● **EXERCISE AIM**
What you give back must match the data character for character.

○ ○ ○ ○ ○ ○ ○

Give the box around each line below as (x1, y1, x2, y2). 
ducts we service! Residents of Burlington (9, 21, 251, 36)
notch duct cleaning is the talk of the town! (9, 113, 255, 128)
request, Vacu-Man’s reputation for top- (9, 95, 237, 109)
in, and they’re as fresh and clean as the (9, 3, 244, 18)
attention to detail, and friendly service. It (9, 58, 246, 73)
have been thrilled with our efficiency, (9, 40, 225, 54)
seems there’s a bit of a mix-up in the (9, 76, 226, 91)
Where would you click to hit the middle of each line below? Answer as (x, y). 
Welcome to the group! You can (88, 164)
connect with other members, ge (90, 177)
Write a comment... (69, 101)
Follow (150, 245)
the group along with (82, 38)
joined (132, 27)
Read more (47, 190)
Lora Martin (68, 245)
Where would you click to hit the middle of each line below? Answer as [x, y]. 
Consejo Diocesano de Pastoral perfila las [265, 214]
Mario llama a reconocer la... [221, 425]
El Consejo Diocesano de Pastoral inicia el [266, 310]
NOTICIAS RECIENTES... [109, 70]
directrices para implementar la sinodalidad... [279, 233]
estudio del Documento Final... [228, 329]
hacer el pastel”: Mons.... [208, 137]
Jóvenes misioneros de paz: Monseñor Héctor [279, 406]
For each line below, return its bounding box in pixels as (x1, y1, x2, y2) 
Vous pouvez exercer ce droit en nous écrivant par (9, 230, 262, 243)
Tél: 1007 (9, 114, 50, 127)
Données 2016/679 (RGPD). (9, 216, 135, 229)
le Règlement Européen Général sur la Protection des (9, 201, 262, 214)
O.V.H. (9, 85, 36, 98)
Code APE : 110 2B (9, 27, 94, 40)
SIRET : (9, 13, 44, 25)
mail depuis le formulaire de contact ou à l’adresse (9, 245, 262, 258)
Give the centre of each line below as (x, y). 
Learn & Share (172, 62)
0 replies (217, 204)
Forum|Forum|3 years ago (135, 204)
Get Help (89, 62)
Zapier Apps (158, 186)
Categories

○ ○ ○ ○ ○ ○ ○

● **RESPONSE TO THIS EXERCISE**
Give the box around each line below as (x1, y1, x2, y2). 
ducts we service! Residents of Burlington (9, 21, 251, 36)
notch duct cleaning is the talk of the town! (9, 113, 255, 128)
request, Vacu-Man’s reputation for top- (9, 95, 237, 109)
in, and they’re as fresh and clean as the (9, 3, 244, 18)
attention to detail, and friendly service. It (9, 58, 246, 73)
have been thrilled with our efficiency, (9, 40, 225, 54)
seems there’s a bit of a mix-up in the (9, 76, 226, 91)
Where would you click to hit the middle of each line below? Answer as (x, y). 
Welcome to the group! You can (88, 164)
connect with other members, ge (90, 177)
Write a comment... (69, 101)
Follow (150, 245)
the group along with (82, 38)
joined (132, 27)
Read more (47, 190)
Lora Martin (68, 245)
Where would you click to hit the middle of each line below? Answer as [x, y]. 
Consejo Diocesano de Pastoral perfila las [265, 214]
Mario llama a reconocer la... [221, 425]
El Consejo Diocesano de Pastoral inicia el [266, 310]
NOTICIAS RECIENTES... [109, 70]
directrices para implementar la sinodalidad... [279, 233]
estudio del Documento Final... [228, 329]
hacer el pastel”: Mons.... [208, 137]
Jóvenes misioneros de paz: Monseñor Héctor [279, 406]
For each line below, return its bounding box in pixels as (x1, y1, x2, y2) 
Vous pouvez exercer ce droit en nous écrivant par (9, 230, 262, 243)
Tél: 1007 (9, 114, 50, 127)
Données 2016/679 (RGPD). (9, 216, 135, 229)
le Règlement Européen Général sur la Protection des (9, 201, 262, 214)
O.V.H. (9, 85, 36, 98)
Code APE : 110 2B (9, 27, 94, 40)
SIRET : (9, 13, 44, 25)
mail depuis le formulaire de contact ou à l’adresse (9, 245, 262, 258)
Give the centre of each line below as (x, y). 
Learn & Share (172, 62)
0 replies (217, 204)
Forum|Forum|3 years ago (135, 204)
Get Help (89, 62)
Zapier Apps (158, 186)
Categories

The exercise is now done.